**** Listed entries ****

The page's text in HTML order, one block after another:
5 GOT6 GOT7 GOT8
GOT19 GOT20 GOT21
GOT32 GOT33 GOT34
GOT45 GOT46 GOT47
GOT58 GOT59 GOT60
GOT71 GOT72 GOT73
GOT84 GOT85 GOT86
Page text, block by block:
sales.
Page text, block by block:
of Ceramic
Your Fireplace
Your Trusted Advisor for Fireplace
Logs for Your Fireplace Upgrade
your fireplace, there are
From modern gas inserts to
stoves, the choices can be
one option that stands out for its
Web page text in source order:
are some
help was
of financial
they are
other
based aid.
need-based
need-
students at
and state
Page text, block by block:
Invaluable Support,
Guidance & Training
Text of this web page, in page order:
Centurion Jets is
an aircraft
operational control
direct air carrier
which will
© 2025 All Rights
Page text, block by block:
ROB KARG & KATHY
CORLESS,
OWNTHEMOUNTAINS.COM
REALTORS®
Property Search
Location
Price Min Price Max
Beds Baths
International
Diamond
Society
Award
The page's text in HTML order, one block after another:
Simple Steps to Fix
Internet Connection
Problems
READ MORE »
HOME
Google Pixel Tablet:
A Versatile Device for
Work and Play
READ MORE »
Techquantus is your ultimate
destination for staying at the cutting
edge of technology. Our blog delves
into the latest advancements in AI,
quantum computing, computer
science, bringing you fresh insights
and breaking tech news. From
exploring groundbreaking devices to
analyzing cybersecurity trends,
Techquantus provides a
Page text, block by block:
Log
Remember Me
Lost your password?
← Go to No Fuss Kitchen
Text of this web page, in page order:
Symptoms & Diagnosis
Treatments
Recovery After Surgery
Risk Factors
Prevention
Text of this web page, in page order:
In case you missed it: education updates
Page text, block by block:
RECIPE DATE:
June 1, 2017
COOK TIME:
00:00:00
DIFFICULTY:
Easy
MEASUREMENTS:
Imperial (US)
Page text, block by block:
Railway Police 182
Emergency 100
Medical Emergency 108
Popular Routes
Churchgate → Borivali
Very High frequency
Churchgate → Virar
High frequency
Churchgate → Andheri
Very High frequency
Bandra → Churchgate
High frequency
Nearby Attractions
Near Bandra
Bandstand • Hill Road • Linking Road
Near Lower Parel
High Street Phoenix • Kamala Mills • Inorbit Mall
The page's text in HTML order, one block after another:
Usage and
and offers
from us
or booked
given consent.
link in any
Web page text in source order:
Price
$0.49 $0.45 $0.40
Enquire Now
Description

****

- Task directions
Your response needs to restate the lines above exactly.

- Result
The page's text in HTML order, one block after another:
5 GOT6 GOT7 GOT8
GOT19 GOT20 GOT21
GOT32 GOT33 GOT34
GOT45 GOT46 GOT47
GOT58 GOT59 GOT60
GOT71 GOT72 GOT73
GOT84 GOT85 GOT86
Page text, block by block:
sales.
Page text, block by block:
of Ceramic
Your Fireplace
Your Trusted Advisor for Fireplace
Logs for Your Fireplace Upgrade
your fireplace, there are
From modern gas inserts to
stoves, the choices can be
one option that stands out for its
Web page text in source order:
are some
help was
of financial
they are
other
based aid.
need-based
need-
students at
and state
Page text, block by block:
Invaluable Support,
Guidance & Training
Text of this web page, in page order:
Centurion Jets is
an aircraft
operational control
direct air carrier
which will
© 2025 All Rights
Page text, block by block:
ROB KARG & KATHY
CORLESS,
OWNTHEMOUNTAINS.COM
REALTORS®
Property Search
Location
Price Min Price Max
Beds Baths
International
Diamond
Society
Award
The page's text in HTML order, one block after another:
Simple Steps to Fix
Internet Connection
Problems
READ MORE »
HOME
Google Pixel Tablet:
A Versatile Device for
Work and Play
READ MORE »
Techquantus is your ultimate
destination for staying at the cutting
edge of technology. Our blog delves
into the latest advancements in AI,
quantum computing, computer
science, bringing you fresh insights
and breaking tech news. From
exploring groundbreaking devices to
analyzing cybersecurity trends,
Techquantus provides a
Page text, block by block:
Log
Remember Me
Lost your password?
← Go to No Fuss Kitchen
Text of this web page, in page order:
Symptoms & Diagnosis
Treatments
Recovery After Surgery
Risk Factors
Prevention
Text of this web page, in page order:
In case you missed it: education updates
Page text, block by block:
RECIPE DATE:
June 1, 2017
COOK TIME:
00:00:00
DIFFICULTY:
Easy
MEASUREMENTS:
Imperial (US)
Page text, block by block:
Railway Police 182
Emergency 100
Medical Emergency 108
Popular Routes
Churchgate → Borivali
Very High frequency
Churchgate → Virar
High frequency
Churchgate → Andheri
Very High frequency
Bandra → Churchgate
High frequency
Nearby Attractions
Near Bandra
Bandstand • Hill Road • Linking Road
Near Lower Parel
High Street Phoenix • Kamala Mills • Inorbit Mall
The page's text in HTML order, one block after another:
Usage and
and offers
from us
or booked
given consent.
link in any
Web page text in source order:
Price
$0.49 $0.45 $0.40
Enquire Now
Description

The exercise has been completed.